Le service de traçage des contacts pourra, à partir d'aujourd'hu, appeler les touristes revenant d'une zone rouge qui ne sont pas allés se faire tester. Les coordonnées seront dès lors enregistrées dans la base de données du centre d'appels, a indiqué l'Agence flamande pour les soins et la santé mercredi.
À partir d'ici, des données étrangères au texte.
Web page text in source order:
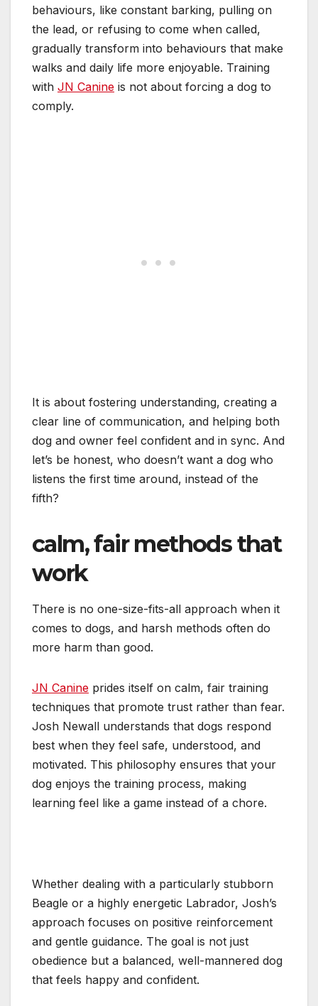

Toute personne revenant d'une zone rouge doit être testée et mise en quarantaine. Or le mois dernier, il s'est avéré que la moitié des individus concernés n'avait pas suivi ces mesures obligatoires. Le contrôle annoncé à ce sujet est lui aussi resté lettre morte, puisque les coordonnées n'ont pas été transmises au service de tracing. Les vacanciers reçoivent, sur base du document PLF (Passenger Locator Form) des Affaires étrangères, un SMS contenant un code CPC (Corona Test Prescription Code) leur rappelant qu'ils doivent se faire tester. Les vacanciers reçoivent un SMS de rappel après 48 heures, mais il n'y a pas eu de suivi de la part des personnes chargées du traçage des contacts. Globalement, 66% des voyageurs revenant de zones rouges ont fait un test, selon Sciensano.

Une solution est désormais en place depuis ce 4 septembre. Les vacanciers de zones rouges reçoivent toujours un SMS leur indiquant qu'ils doivent aller faire un test et respecter une quarantaine. Mais les fichiers de retours de vacances sont à présent intégrés de manière dynamique à la plateforme de contact tracing. Ainsi, chaque jour, des agents de call center reçoivent des listes de personnes de retour de vacances à contacter. Si elles n'ont pas été faire de test, le service de traçage les appellera. Et dans le cas où elles ne répondent pas dans les 48h, des agents de terrain pourront éventuellement être mobilisés pour se rendre chez elles, afin de pouvoir répertorier leurs contacts et leur donner les recommandations habituelles, a expliqué M. Cools.